Question

Multiple Choice A cylindrical rubber cord is stretched at a constant rate of 2 \(\mathrm{cm}\) per second. Assuming its volume does no change, how fast is its radius shrinking when its length is 100 \(\mathrm{c}\) and its radius is 1 \(\mathrm{cm} ?\) $$\begin{array}{ll}{\text { (A) } 0 \mathrm{cm} / \mathrm{sec}} & {\text { (B) } 0.01 \mathrm{cm} / \mathrm{sec}} 67 {\text{ (C) } 0.02 \mathrm{cm} / \mathrm{sec}}$\\\ {\text { (D) } 2 \mathrm{cm} / \mathrm{sec}} & {\text { (E) } 3.979 \mathrm{cm} / \mathrm{sec}}\end{array}

Short answer

The radius is shrinking at a rate of 0.01 cm/sec, so option (B) is the correct answer.

Step-by-step solution

Differentiate the Volume Formula

We know the formula for the volume of a cylinder is \(V = πr^2h\). We take the derivative of both sides of this equation with respect to t, the time, using the chain rule. This yields \(\frac{dV}{dt} = π (2r\frac{dr}{dt}h + r^2\frac{dh}{dt})\).

Substitute Given Values

As per the given problem, the rate of change of height, \(\frac{dh}{dt}\) is 2 cm/sec, the radius, r is 1 cm and the length when the rate is desired, h is 100 cm. Also, it is known that volume does not change, so \(\frac{dV}{dt} = 0\). Substitute these values into the derived equation to solve for \(\frac{dr}{dt}\), the rate of change of the radius. We get \(0 = π (2*1*\frac{dr}{dt}*100 + 1^2*2)\).
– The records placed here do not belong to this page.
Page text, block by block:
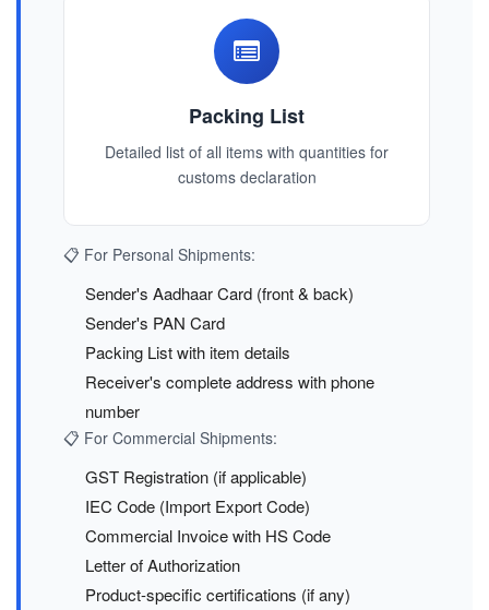
Packing List
Detailed list of all items with quantities for
customs declaration
📋 For Personal Shipments:
Sender's Aadhaar Card (front & back)
Sender's PAN Card
Packing List with item details
Receiver's complete address with phone
number
📋 For Commercial Shipments:
GST Registration (if applicable)
IEC Code (Import Export Code)
Commercial Invoice with HS Code
Letter of Authorization
Product-specific certifications (if any)
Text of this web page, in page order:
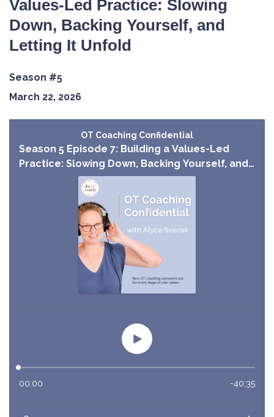
Values-Led Practice: Slowing
Down, Backing Yourself, and
Letting It Unfold
Season #5
March 22, 2026
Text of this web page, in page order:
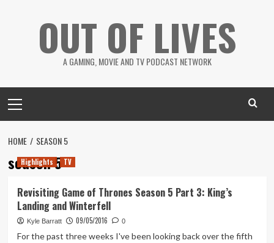
OUT OF LIVES
A GAMING, MOVIE AND TV PODCAST NETWORK
Menu
HOME SEASON 5
season 5
Highlights TV
Revisiting Game of Thrones Season 5 Part 3: King’s
Landing and Winterfell
Kyle Barratt 09/05/2016 0
For the past three weeks I've been looking back over the fifth
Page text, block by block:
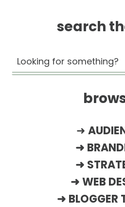
search
➜
➜
➜
➜ WEB
➜ BLOGGER
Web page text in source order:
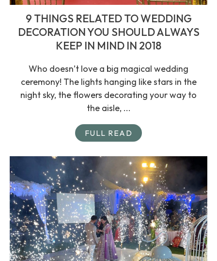
9 THINGS RELATED TO WEDDING
DECORATION YOU SHOULD ALWAYS
KEEP IN MIND IN 2018
Who doesn’t love a big magical wedding
ceremony! The lights hanging like stars in the
night sky, the flowers decorating your way to
the aisle, ...
FULL READ
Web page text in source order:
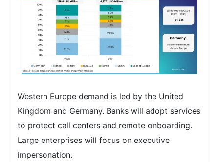
Western Europe demand is led by the United
Kingdom and Germany. Banks will adopt services
to protect call centers and remote onboarding.
Large enterprises will focus on executive
impersonation.

Solve for The Rate of Change of the Radius

Solving the equation from Step 2 for \(\frac{dr}{dt}\) provides the rate at which the radius is changing. Simplifying the equation gives: \(\frac{dr}{dt} = -\frac{1}{100}\). This shows that the radius is shrinking at 0.01 cm/second (since the rate is negative).

Key concepts

Cylindrical Volume

Understanding the volume of a cylinder is fundamental in solving real-world problems involving cylindrical shapes. The volume of a cylinder is given by the formula: \[ V = \pi r^2 h \], where \( V \) represents the volume, \( r \) is the radius of the cylinder's base, and \( h \) is the height of the cylinder.
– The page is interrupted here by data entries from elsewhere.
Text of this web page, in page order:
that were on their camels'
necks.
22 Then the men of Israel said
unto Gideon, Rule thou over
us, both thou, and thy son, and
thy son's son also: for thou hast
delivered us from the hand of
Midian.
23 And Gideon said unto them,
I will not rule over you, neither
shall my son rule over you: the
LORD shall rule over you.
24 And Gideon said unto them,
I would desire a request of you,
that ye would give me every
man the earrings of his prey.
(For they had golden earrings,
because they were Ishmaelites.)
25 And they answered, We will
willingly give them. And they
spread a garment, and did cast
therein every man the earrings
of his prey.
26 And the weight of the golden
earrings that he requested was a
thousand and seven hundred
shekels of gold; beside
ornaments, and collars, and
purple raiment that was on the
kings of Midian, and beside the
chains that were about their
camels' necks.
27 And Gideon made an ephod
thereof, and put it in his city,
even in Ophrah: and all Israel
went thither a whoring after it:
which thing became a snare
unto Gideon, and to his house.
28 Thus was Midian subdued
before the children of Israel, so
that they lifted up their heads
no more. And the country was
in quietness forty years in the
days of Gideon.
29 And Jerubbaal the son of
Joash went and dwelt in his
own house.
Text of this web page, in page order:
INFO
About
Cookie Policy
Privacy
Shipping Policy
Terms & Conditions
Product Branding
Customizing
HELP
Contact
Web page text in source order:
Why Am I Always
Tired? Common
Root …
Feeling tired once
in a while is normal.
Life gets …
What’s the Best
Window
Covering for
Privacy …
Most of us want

When working with problems where the volume remains constant even though other dimensions change, comprehending this formula is crucial, because it allows us to relate the changing dimensions to one another. For instance, if either the radius or the height changes, and we wish to maintain the same volume, the other dimension must adjust accordingly.
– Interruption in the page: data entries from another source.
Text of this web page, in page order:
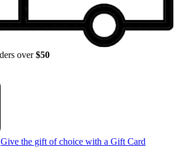
over$50
Give the gift of choice with a Gift Card
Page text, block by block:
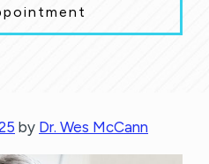
by Dr. Wes McCann
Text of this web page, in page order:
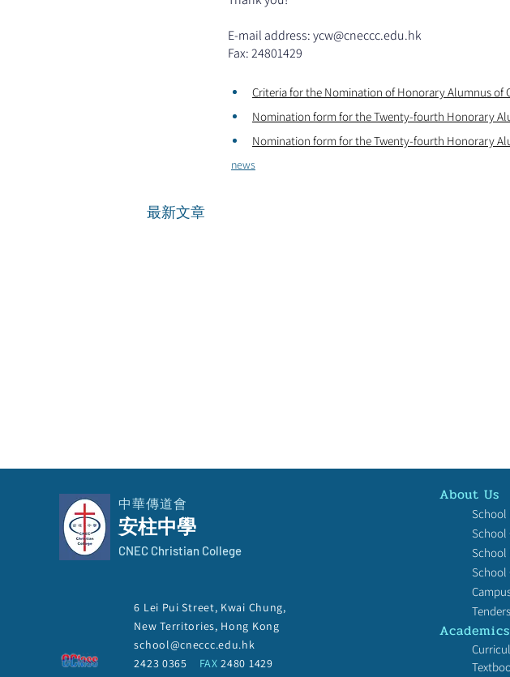
E-mail address: ycw@cneccc.edu.hk
Fax: 24801429
Criteria for the Nomination of Honorary Alumnus of
Nomination form for the Twenty-fourth Honorary
Nomination form for the Twenty-fourth Honorary
news
最新文章
The Election of School
Manager 2026-2027
恭賀我校
國航天夢
賽初中組．
中華傳道會
安柱中學
CNEC Christian College
6 Lei Pui Street, Kwai Chung,
New Territories, Hong Kong
school@cneccc.edu.hk
2423 0365 FAX 2480 1429
About Us
School
School
School
School
Academics
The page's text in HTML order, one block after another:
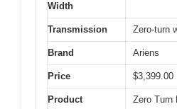
Width
Transmission Zero-turn
Brand Ariens
Price $3,399.00
Product
Zero Turn
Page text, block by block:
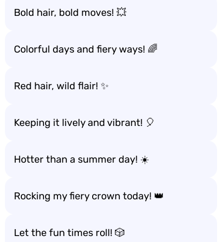
Bold hair, bold moves! 💥
Colorful days and fiery ways! 🌈
Red hair, wild flair! ✨
Keeping it lively and vibrant! 🎈
Hotter than a summer day! ☀️
Rocking my fiery crown today! 👑
Let the fun times roll! 🎲
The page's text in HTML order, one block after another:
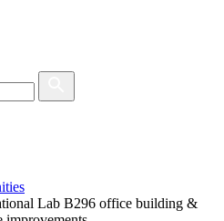
Lab B296 office building &
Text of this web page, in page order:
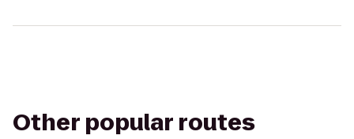
Other popular routes

Chain Rule Differentiation

The chain rule is a significant differentiation technique in calculus that allows us to calculate the derivative of a function composed of other functions. In simple terms, the chain rule helps us find the rate at which one thing is changing with respect to another when the two are related in some way.

For example, if we have a volume \( V \) that depends on the radius \( r \) and the height \( h \), and both radius and height change over time, the chain rule allows us to express the rate of change of the volume \( \frac{dV}{dt} \) in terms of the rates of change of radius \( \frac{dr}{dt} \) and height \( \frac{dh}{dt} \). Applying the chain rule would yield an expression that relates all these rates together, which is especially useful for solving related rates problems in calculus.

Rate of Radius Change

The rate of radius change refers to how quickly the radius of an object is expanding or shrinking over time. In the context of a cylindrical shape, when volume is conserved and height is increasing, the radius must necessarily be decreasing to compensate.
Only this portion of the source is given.